Web Data Formats

Web Data Formats #

In this reading, we describe some common types of data you can get from the Web, along with libraries for working with them.

Pillow: Image Processing #

To read media files, such as images, GIFs, and videos, you can read the HTTP response content as binary data (a sequence of bytes) instead. You can see the “Binary Response Content” section of the requests Quickstart guide for how to do this. If you want to work with images, we recommend the Pillow library, which is designed to process image files in Python.

requests and json: Data from Web APIs #

Many sites also have APIs (application programming interfaces, which allow you to send specifically formatted requests to certain URLs to receive text data for processing. For example, you may use an API to get upcoming weather and temperature data or stock prices. This data is often returned in a format called JSON (JavaScript Object Notation). The way that JSON is structured corresponds nicely to Python data types, and requests provides a function that allows you to parse the text of the JSON response into the appropriate Python data types. You can read about this in the “JSON Response Content” section of the Quickstart guide. The json module in the Python standard library also provides some useful functions for working with JSON data, including writing and reading with both strings and files.

Beautiful Soup: Webpages in HTML #

For most URLs, sending an HTTP request will simply get you the content of the webpage itself. This is almost always in a format called HTML (HyperText Markup Language). The formatting of HTML can often be quite difficult to read, and thus we recommend using the Beautiful Soup library to process HTML data in Python. (Unfortunately, the documentation can be a bit difficult to understand without a decent knowledge of HTML.) If you want to learn more about HTML, we recommend HTML Dog’s Tutorial, but again, doing this is optional.

Pandas: Data in Tables #

Finally, a common format for tables of data (similar to those found in spreadsheets) is CSV (comma-separated values). For this, we recommend using the Pandas library, which makes it quite easy to work with tabular data. Pandas defines two new types: Series, which represents a single column of data, and DataFrame, which represents a spreadsheet-like table of data. As you might expect from a spreadsheet, it is possible to name or otherwise index the rows and columns. You can then work with the data using these names.

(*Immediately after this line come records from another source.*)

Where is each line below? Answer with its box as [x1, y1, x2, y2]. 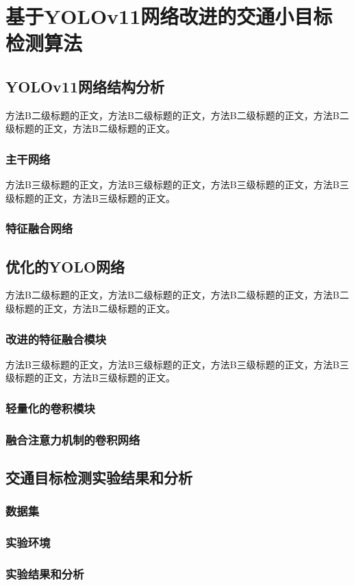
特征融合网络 [5, 220, 73, 237]
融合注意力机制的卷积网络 [5, 431, 140, 448]
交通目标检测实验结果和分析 [5, 467, 192, 488]
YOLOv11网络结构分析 [5, 75, 164, 97]
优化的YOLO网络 [5, 255, 125, 277]
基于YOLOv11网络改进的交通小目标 [5, 2, 333, 30]
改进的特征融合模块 [5, 330, 107, 347]
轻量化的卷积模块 [5, 399, 95, 416]
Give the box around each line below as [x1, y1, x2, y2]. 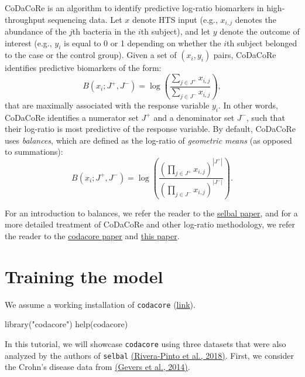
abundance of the [5, 25, 67, 38]
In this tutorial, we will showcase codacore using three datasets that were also [5, 338, 286, 350]
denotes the [235, 13, 276, 25]
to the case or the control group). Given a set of [5, 49, 177, 61]
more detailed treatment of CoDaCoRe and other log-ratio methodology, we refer [5, 218, 296, 230]
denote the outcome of [220, 25, 300, 38]
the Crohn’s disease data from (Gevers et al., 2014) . [5, 361, 190, 373]
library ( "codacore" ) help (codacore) [5, 318, 128, 330]
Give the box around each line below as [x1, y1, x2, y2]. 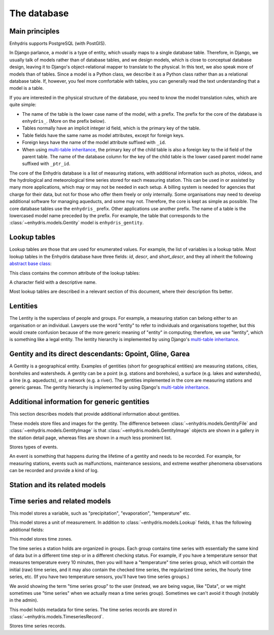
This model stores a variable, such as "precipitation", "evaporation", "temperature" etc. [9, 510, 191, 516]
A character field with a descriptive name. [9, 279, 97, 285]
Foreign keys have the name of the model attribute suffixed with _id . [22, 140, 166, 146]
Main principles [9, 27, 60, 36]
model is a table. [9, 85, 44, 91]
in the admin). [9, 597, 39, 604]
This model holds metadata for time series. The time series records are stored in [9, 607, 177, 613]
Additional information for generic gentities [9, 397, 150, 406]
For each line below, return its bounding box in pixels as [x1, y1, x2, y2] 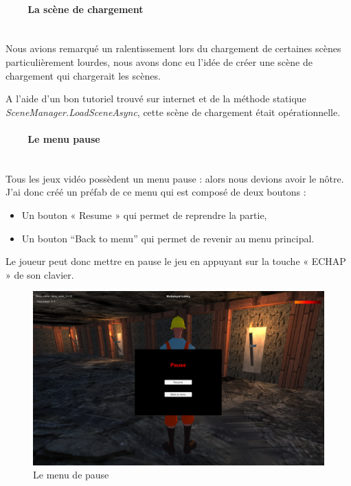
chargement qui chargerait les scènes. [5, 68, 161, 82]
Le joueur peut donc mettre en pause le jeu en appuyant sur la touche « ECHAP [5, 254, 346, 268]
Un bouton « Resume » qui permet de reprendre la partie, [21, 207, 267, 222]
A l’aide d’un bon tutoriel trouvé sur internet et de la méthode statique [5, 91, 306, 106]
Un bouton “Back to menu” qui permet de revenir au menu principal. [21, 231, 315, 245]
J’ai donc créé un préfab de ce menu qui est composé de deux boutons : [5, 185, 306, 199]
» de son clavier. [5, 267, 74, 281]
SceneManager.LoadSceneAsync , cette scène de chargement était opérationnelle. [5, 104, 341, 119]
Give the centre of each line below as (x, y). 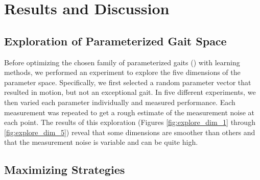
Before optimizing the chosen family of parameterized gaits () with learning (122, 62)
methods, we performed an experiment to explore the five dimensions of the (122, 72)
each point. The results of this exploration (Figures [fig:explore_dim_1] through (130, 122)
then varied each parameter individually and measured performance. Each (120, 102)
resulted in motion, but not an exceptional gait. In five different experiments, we (130, 92)
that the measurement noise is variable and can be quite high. (101, 142)
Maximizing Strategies (65, 170)
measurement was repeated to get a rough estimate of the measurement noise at (129, 112)

While we could try to reinvent the wheel and explain the different features of Pandas, their tutorials are excellent, and so we will link the relevant ones here:

NumPy: Numerical Arrays #

If you are working with purely numerical data, we recommend using NumPy, which is a library optimized for scientific computing with arrays. If you have worked with MATLAB in the past, you can think of NumPy as a reasonably close equivalent in Python. Particularly when working with large arrays of data, you will find that NumPy is often far faster than even Python’s built-in libraries.

NumPy has several documentation pages aimed at different audiences. If you are newer to Python programming, we recommend their beginner’s guide. If you have some scientific computing experience and want a guide with more code and less explanation, we recommend the quickstart tutorial.